A 4,2,1 vertical shift cycle on a theoretical tiny 16-pixel-tall screen with all the attendant sub-cycles would be be scanning the scanlines (rows of pixels) in this order, by row number from top of the screen:
4,8,12,16,2,6,10,14,1,5,9,13,3,7,11,15
As you can see, that number pattern is very "binary-search" like, and might be more efficient and faster than your current algorithm, a theory worth performance-profiling and testing out....
It could even be a 32,4,1 sub-cycling, but I think this can be optimized even more to a scanline-based 128,64,32,16,8,4,2,1 sub-cycling, it will "hit" the screen changes faster than the current algorithm, I'd hope...
It might not be worth optimizing, since the current algorithm is very fast.... Scanline based would probably make my job easier, since reading a pixel will load several pixels in a row to the CPU L1 memory cache, so comparing two whole scanlines may be just as fast as comparing every 32 pixel steps horizontally.... I think my first test will be to determine if my theory is true (or not), then the first thing I'd do is convert your routine to compare rows of pixels every 32 pixels vertically, with a 4-pixel vertical shift. (And then add the faster and more efficient sub-cycling, to see if it yields any worthwhile further improvements). I may go for the "Don't Fix It If It Ain't Broke" and stick with your original 32 pixel and 4 pixel shifts, except convert it to pixel-row-based compares, since row-based compares would be a definite optimization for scroll zone detection for me... (makes my life easier) But I'll only do this if I determine that row-based compares are faster than horizontal steps of 32. (Vertical step would remain unchanged)

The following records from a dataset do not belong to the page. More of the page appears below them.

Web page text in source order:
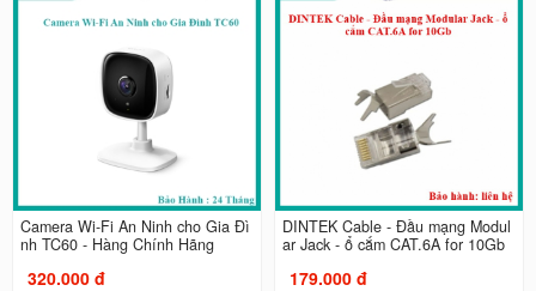
Camera Wi-Fi An Ninh cho Gia Đì
nh TC60 - Hàng Chính Hãng
320.000 đ
DINTEK Cable - Đầu mạng Modul
ar Jack - ổ cắm CAT.6A for 10Gb
179.000 đ

As I did not use CVS (I downloaded RC19, really), I should probably set that up next... Although I don't think there's been any changes to that routine between RC19 and RC20? If not, then I'll just supply plain old codediffs or source files, and someone else with the privelages could add to the master tree..
However, I am very tired after today, so I'll do actual playing with code later. However, I'm at least debug-ready
Last edited by Mark Rejhon on 2005-03-25 22:44, edited 8 times in total.